We demonstrated that activation of protein kinase Cδ (PKCδ) and inactivation of the glutathione peroxidase-1 (GPx-1)-dependent systems are critical for methamphetamine (MA)-induced recognition memory impairment. We also demonstrated that exposure to far-infrared rays (FIR) causes induction of the glutathione (GSH)-dependent system, including induction of the GPx-1 gene. Here, we investigated whether exposure to FIR rays affects MA-induced recognition memory impairment and whether it modulates PKC, cholinergic receptors, and the GSH-dependent system. Because the PKC activator bryostatin-1 mainly induces PKCα, PKCε, and PKCδ, we assessed expression of these proteins after MA treatment. MA treatment selectively increased PKCδ expression and its phosphorylation. Exposure to FIR rays significantly attenuated MA-induced increases in PKCδ phosphorylation. Importantly, bryostatin-1 potentiated MA-induced phosphorylation of PKCδ. MA treatment significantly decreased M1, M3, and M4 muscarinic acetylcholine receptors (mAChRs) and β2 nicotinic acetylcholine receptor expression. Of these, the decrease was most pronounced in M1 mAChR. Exposure to FIR significantly attenuated MA-induced decreases in the M1 mAChR and phospho-ERK_1/2, while it facilitated Nrf2-dependent GSH induction. Dicyclomine, an M1 mAChR antagonist, and L-buthionine-(S, R)-sulfoximine (BSO), an inhibitor of GSH synthesis, counteracted against the protective potentials mediated by FIR. More importantly, the memory-enhancing potential of FIR rays was significantly counteracted by bryostatin-1, dicyclomine, and BSO. Our results suggest that exposure to FIR rays attenuates MA-induced impairment in recognition memory via up-regulation of M1 mAChR, Nrf2-dependent GSH induction, and ERK_1/2 phosphorylation by inhibiting PKCδ phosphorylation by bryostatin-1.
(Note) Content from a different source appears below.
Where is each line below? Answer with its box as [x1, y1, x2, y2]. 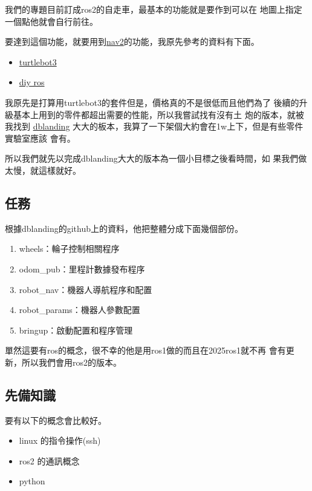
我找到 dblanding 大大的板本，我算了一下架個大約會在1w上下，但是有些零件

我们证明了蛋白激酶Cδ（PKCδ）的激活和谷胱甘肽过氧化物酶1（GPx-1）依赖性系统的失活对于甲基苯丙胺（MA）诱导的识别记忆障碍至关重要。我们还证明了暴露于远红外线（FIR）会引起谷胱甘肽（GSH）依赖系统的诱导，包括GPx-1基因的诱导。在这里，我们调查了暴露于FIR射线是否会影响MA诱导的识别记忆障碍，以及它是否调节PKC，胆碱能受体和GSH依赖性系统。因为PKC激活剂bryostatin-1主要诱导PKCα，PKCε和PKCδ，所以我们评估了MA处理后这些蛋白的表达。MA处理选择性地增加了PKCδ的表达及其磷酸化。暴露于FIR射线会大大减弱MA诱导的PKCδ磷酸化的增加。重要的是，bryostatin-1增强了MA诱导的PKCδ磷酸化。MA治疗显着降低M1，M3和M4毒蕈碱型乙酰胆碱受体（mAChRs）和β2烟碱型乙酰胆碱受体表达。其中，下降最明显的是M1 mAChR。暴露于FIR显着减弱了MA诱导的M1 mAChR和磷酸化ERK的下降_1/2，而它促进Nrf2依赖的GSH诱导。M1 mAChR拮抗剂双环胺和GSH合成抑制剂L-丁硫氨酸-（S，R）-亚磺酰亚胺（BSO）抵消了FIR介导的保护电位。更重要的是，Bryostatin-1，双环胺和BSO明显抵消了FIR射线增强记忆的潜力。我们的结果表明通过M1的mAChR，Nrf2的依赖性GSH诱导，和ERK的上调，暴露于FIR射线衰减MA诱发的损伤在识别存储器_1/2由苔藓抑素-1抑制PKCδ磷酸化的磷酸化。